Dengan semua yang dicapai oleh tiga bersaudara itu, Abd Halim mengungkapkan rasa syukurnya, apa yang dulu menjadi impian ayahnya, dan diikhtiarkan oleh kedua orang tuanya secara perlahan dikabulkan Allah SWT. Prof Dr H Moh. Erfan Soebahar M Ag telah dikokohkan sebagai Guru Besar dalam Bidang Ilmu Hadits di IAIN Walisongo Semarang (2005), Prof. Dr. H. Abd. Halim Soebahar, MA telah dikokohkan sebagai Guru Besar Bidang Ilmu Pendidikan Islam di IAIN Jember (2009), dan Prof Dr M. Fadli Soebahar SH MH. dikokohkan sebagai Guru Besar dalam Bidang Ilmu Hukum di Universitas Brawijaya Malang (2020).

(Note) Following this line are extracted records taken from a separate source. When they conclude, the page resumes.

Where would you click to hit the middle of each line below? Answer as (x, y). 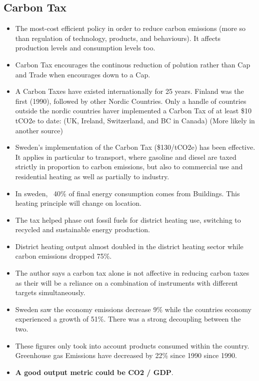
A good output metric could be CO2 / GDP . (94, 372)
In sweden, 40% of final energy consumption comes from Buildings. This (127, 193)
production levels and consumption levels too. (85, 48)
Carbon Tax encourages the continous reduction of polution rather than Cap (133, 64)
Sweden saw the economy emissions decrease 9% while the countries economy (133, 309)
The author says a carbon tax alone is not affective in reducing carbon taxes (132, 273)
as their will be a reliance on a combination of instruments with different (127, 282)
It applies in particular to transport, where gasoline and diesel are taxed (126, 157)

“Kami enam bersaudara yang tumbuh sampai dewasa, dari pernikahan KH. Moh. Soebahar dan Nyai Hj. Sri Indiah (Hj. Siti Badriyah). Tiga saudara lainnya adalah Hj. Muhashanah, Siti Halimah (alm) dan Dr KH Zarkasyi Soebahar M PdI.” ujarnya.
Ungkapan kisah singkat, akan selalu dianggap penting oleh keluarga Soebahar, jika mungkin bisa dijadikan ‘ibrah, pelajaran berharga bagi kita, bahwa peran orang tua sangat penting dalam kehidupan kita, ikhtiar orang tua sangat menentukan bagi kebahagiaan kita.
“Mudah-mudahan kita yang masih hidup ini bisa terus berkhidmah untuk kemaslahatan, sehingga kita bisa membahagiakan kedua orang tua kita, meskipun mereka telah tiada.” pungkasnya.